Nor is this budget equitable to all area's of the state. There are plenty of examples of taxpayer dollars in the budget being dumped into the Chicagoland area. For example, $30,000 was included for Chicago State University in order to create an exhibit honoring members of the legislature who attended school there.

Further, on the subject of higher education, downstate universities such as Eastern and the University of Illinois are seeing increases of less that 2 percent. But Chicago State's funding is going up by three times that: 6.5 percent. In fact we agree that this budget was best summed up by a Chicago area Democratic Senator who told the Chicago Sun-Times newspaper, "it's a good day for the people of the Southwest Side of Chicago, Cicero and Berwyn."
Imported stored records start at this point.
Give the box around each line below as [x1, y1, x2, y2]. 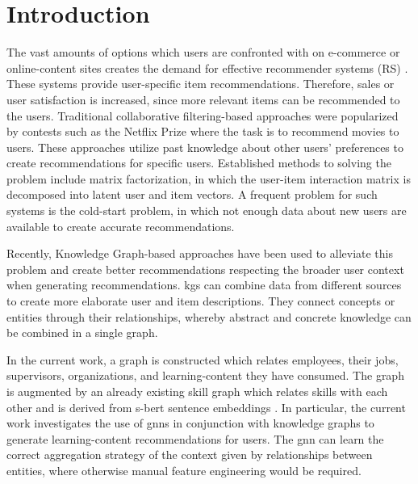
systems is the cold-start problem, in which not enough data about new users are [6, 202, 407, 219]
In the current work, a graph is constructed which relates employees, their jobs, [6, 351, 399, 368]
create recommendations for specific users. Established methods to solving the [6, 154, 391, 171]
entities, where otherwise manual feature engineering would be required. [6, 461, 362, 478]
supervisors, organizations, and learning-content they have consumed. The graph [6, 367, 404, 384]
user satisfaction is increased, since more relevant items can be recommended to [6, 90, 400, 107]
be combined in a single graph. [6, 324, 158, 341]
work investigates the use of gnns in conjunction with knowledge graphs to [6, 415, 374, 431]
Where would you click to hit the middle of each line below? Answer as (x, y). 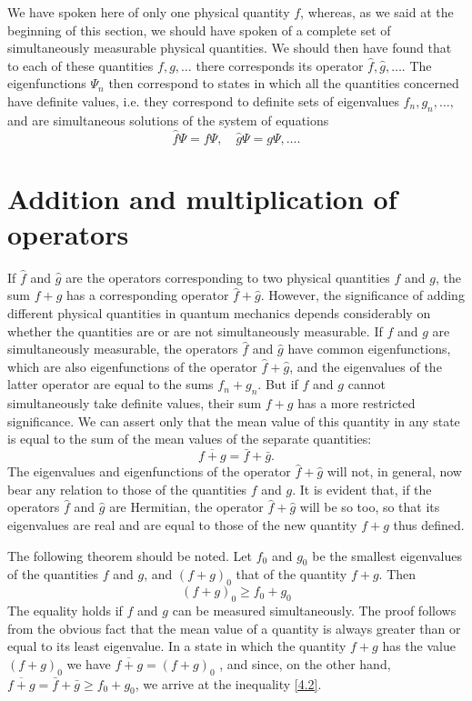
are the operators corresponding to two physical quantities (228, 277)
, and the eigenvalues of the (366, 366)
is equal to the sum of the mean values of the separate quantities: (190, 439)
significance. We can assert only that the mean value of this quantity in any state (234, 421)
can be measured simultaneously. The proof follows (314, 611)
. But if (278, 384)
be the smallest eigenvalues (387, 555)
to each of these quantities (80, 65)

These frivolous spending projects characterize what this budget is really about: perception. It is intended by those who crafted it and supported it to create a perception - the perception that Illinois is free from fiscal worries, and that record-high levels in our long-term debt, unfunded liability in our pension funds, and backlog of unpaid bills aren't really cause for concern.

We don't deny that sometimes symbols and positive perceptions have value. But budgets need to be more than instruments merely designed to make people believe something in an election year. Budgets should reflect our priorities, such as responsible investment in principal areas like education, health care, transportation and economic development, and they should do so in a manner that doesn't leave an outrageously high mountain of debt for the next generation to pay off, even if it means sacrificing a few fuzzy headlines and campaign speeches along the way.

It is true that some are pleased with the fiscal year 2007 budget; after all, it would be difficult to spend $1.4 billion more than the previous year and not make at least a few people happy. However, it rests on the premise that addressing our serious and long-term problems can be indefinitely postponed. But it can't, and that's a reality that even election-year perceptions and symbols will not overcome.